Our cottage had both boys and girls, and I remember that we were all young and we were all strangers. And even though this was all new and overwhelming, some of the new things I got to experience for the first time were not so bad. The Parks were the first people that I remember ever showing me unconditional love – love with no strings attached. I was not used to that. I thought that if you loved someone, you had to prove it! This unconditional love “thing” was awesome!

As time went on, I had several different house parents, but God saved the best for last in Lois McGhee! I am the associate Pastor at the church in Nashville that Lois attends, and I introduce Lois to others as my Mom. I can honestly say that Lois’ example of Christ in her life put the finishing touches on my personal development. Christian City provided that! One of my life verses came as a result of Lois’ wonderful example. It comes from 1 Corinthians 11:1. “Follow my example, as I follow the example of Christ.”

Each house parent left their impression on me. Each brought something new to the table that helped to train me or remind me that I was someone special. And not just house parents! People on the administrative side were intimately involved in the ministry of Christian City.

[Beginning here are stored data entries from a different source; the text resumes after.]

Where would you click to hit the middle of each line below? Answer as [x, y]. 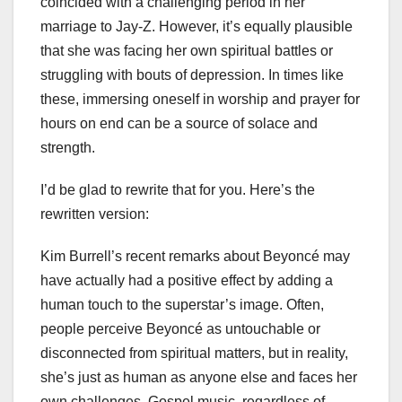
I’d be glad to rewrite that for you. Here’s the [178, 189]
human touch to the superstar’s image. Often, [182, 304]
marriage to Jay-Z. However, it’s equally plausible [197, 26]
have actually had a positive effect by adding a [187, 280]
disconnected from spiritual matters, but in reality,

People like Sandra Walker, Dr. Cocker, Mr. Pew, Bob Puckett, Ruth Groover and Normer Adams! They all were used by God through Christian City!

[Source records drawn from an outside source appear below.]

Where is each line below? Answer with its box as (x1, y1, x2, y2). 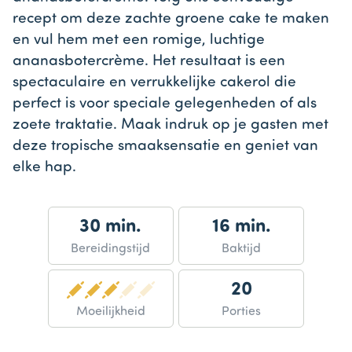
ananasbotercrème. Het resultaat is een (13, 54, 285, 70)
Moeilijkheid (75, 305, 145, 318)
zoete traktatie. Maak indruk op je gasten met (13, 118, 328, 134)
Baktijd (222, 242, 262, 255)
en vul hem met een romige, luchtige (13, 33, 265, 49)
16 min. (211, 217, 271, 236)
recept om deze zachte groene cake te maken (13, 12, 329, 27)
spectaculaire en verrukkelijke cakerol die (13, 75, 296, 91)

The 17 years I lived at Christian City provided so many wonderful things: family, friends for a lifetime, unconditional love, self-worth, how to be an overcomer, to be a servant, and most importantly, they introduced me to Christ.

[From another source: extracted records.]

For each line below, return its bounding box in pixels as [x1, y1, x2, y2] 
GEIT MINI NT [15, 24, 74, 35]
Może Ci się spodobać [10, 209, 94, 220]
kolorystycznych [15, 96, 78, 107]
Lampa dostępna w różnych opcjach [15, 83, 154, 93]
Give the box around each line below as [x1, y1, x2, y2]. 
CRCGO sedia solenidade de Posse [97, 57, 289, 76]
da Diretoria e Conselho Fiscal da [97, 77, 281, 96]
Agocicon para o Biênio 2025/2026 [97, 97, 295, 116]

I followed up by graduating from Point University. Then I traveled in a Christian rock band and met my amazing wife Amy to whom I have been married to for 24 years (at this writing in November 2019). I have three incredible kids. Our oldest son is 24 and pursuing a career in music. Our second son is 20 and plays football and rugby. And our 14-year-old daughter loves basketball and Bible Bowl.

I have been in the ministry for almost 34 years now. I am presently at Lakeshore Christian Church in Nashville where I have been for the last 23 years! My desire for ministry came out of being at Christian City. I was a witness to all the different kids that came through, their stories and their situations. They all needed something different, and in every circumstance, Christian City was able to provide.

Christian City started with a vision. That vision took root and the ministry continues to bear much fruit! I may not always understand God’s plan and purpose for my life. But, I know now that Christian City was that instrument being used by God for me; and I believe that Christian City, as part of God’s purpose and plan, is still being used today!

“For I know the plans I have for you, declares the Lord, plans to prosper you and not harm you, plans to give you hope and a future.” Jeremiah 29:11 (NIV)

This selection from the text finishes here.